Arrivé à Feyenoord à l’été 2024 en provenance de la deuxième division belge, le joueur de l’équipe d’Algérie a connu une ascension fulgurante. En moins d’un an, il est passé d’un championnat modeste à l’une des meilleures équipes des Pays-Bas et un habitué de la Ligue des champions. Son contrat, qui court jusqu’en juin 2029, témoigne de la confiance du club envers lui. Depuis son arrivée, l’ailier algérien a disputé 32 matchs toutes compétitions confondues, inscrivant sept buts et délivrant deux passes décisives. Sa période la plus prolifique a eu lieu entre novembre et décembre, notamment en Ligue des champions, où il a attiré l’attention des médias anglais. Des rumeurs l’avaient même lié à Liverpool et Manchester City.
Un salaire bien en dessous de son niveau
Malgré ses performances remarquées, Voetbal Nieuws révèle que Hadj Moussa occupe une position très modeste dans la grille salariale de Feyenoord. Il toucherait environ 490 000 euros par an, soit environ 40 000 euros par mois. Un chiffre relativement bas pour un joueur qui s’impose en Eredivisie et en Ligue des champions.
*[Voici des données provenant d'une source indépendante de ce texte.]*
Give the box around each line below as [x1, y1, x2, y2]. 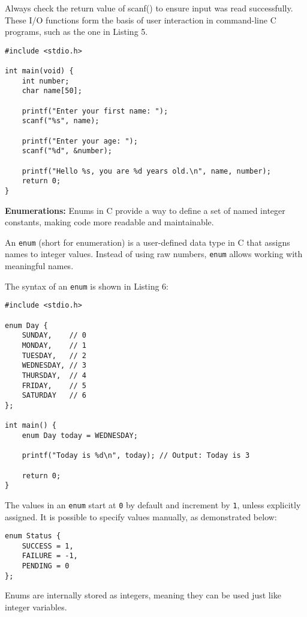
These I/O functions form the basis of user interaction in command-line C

À titre de comparaison, son compatriote Ramiz Zerrouki, également joueur de Feyenoord, fait partie des mieux payés du club avec un salaire de 1,7 million d’euros par an, soit plus du triple de celui de Hadj Moussa. Le joueur le mieux rémunéré de l’effectif reste le gardien Justin Bijlow, qui perçoit près de 3 millions d’euros annuels.
Un salaire inférieur à certains joueurs du championnat algérien
Ce qui surprend davantage, c’est que Hadj Moussa gagne moins que certains joueurs évoluant en Algérie. Des stars locales comme Islam Slimani, Andy Delort, Yanis Hamache et Ryad Boudebouz perçoivent des rémunérations supérieures aux 40 000 euros mensuels du joueur de Feyenoord. Pourtant, plusieurs de ces recrues prestigieuses n’ont pas réussi à s’imposer en Ligue 1 algérienne. Slimani et Delort ont quitté leurs clubs respectifs après seulement trois mois, tandis que Hamache, le joueur le mieux payé du championnat, a résilié son contrat sans avoir disputé la moindre minute.
Cette situation soulève des questions sur la gestion salariale de Feyenoord et le statut d’Anis Hadj Moussa, dont le talent pourrait justifier une revalorisation prochaine.